Work instruction
Before anything else, copy every record below exactly as it stands.

Records shown
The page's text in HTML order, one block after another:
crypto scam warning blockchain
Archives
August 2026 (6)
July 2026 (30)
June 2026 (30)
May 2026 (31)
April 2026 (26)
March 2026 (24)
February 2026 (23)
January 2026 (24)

Exercise output
The page's text in HTML order, one block after another:
crypto scam warning blockchain
Archives
August 2026 (6)
July 2026 (30)
June 2026 (30)
May 2026 (31)
April 2026 (26)
March 2026 (24)
February 2026 (23)
January 2026 (24)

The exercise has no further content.